From V2, the visual signal splits into multiple streams. There is a dorsal stream that goes up along the top of the brain into the parietal lobe and from there to the frontal eye fields, and there is a ventral stream that goes down into the temporal lobe and eventually feeds the scene mapping circuitry in the hippocampus. Along the way there are cortical visual areas specific for color, motion, faces, object recognition, and 3d spatial reconstruction.

In addition to the red and blue arrows in the figure above, there is an area sandwiched between them, that is shared by both streams. This area includes the MT and MST areas handling motion perception, the face recognition area, and other shared functions that need to be "prepared" before being fed into the streams. The figure shows some of the identified areas of the visual cortex.
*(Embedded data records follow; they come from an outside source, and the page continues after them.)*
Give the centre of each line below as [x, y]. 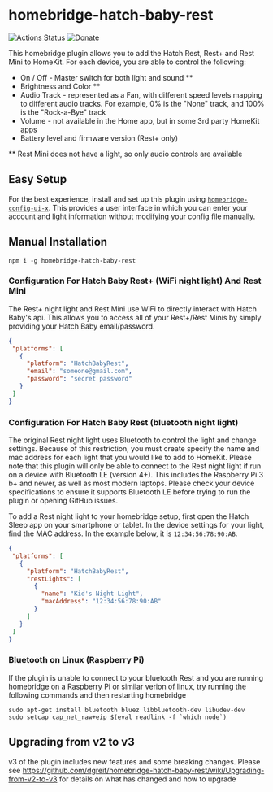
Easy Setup [38, 179]
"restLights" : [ [54, 579]
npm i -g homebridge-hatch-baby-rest [72, 261]
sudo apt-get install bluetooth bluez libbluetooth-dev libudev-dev [127, 710]
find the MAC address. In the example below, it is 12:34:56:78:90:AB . [123, 533]
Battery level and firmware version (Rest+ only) [99, 138]
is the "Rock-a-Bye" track [63, 112]
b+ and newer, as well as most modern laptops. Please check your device [132, 483]

A flattened map of the human visual cortex is shown below, indicating many of the relevant areas.

Here is a side view:

And here is a broader view:

Temporal Lobe and the Ventral Stream

The ventral stream handles object recognition, which is a primary function of the inferior temporal cortex (Area IT in the maps above, including PIT, CIT, and AIT). Objects have semantic meaning, and indeed there is a relationship between IT and Wernicke's area, its counterpart in the auditory realm. From a visual standpoint, objects have certain consistent characteristics, for instance the colors are uniform and move together with the object, the corners mostly have internal angles and the surfaces are mostly curved inwards, and the statistics of the object move along with the object, for example if there is internal motion (like on a wet ball, or if an insect is on it) the motion will move with the ball.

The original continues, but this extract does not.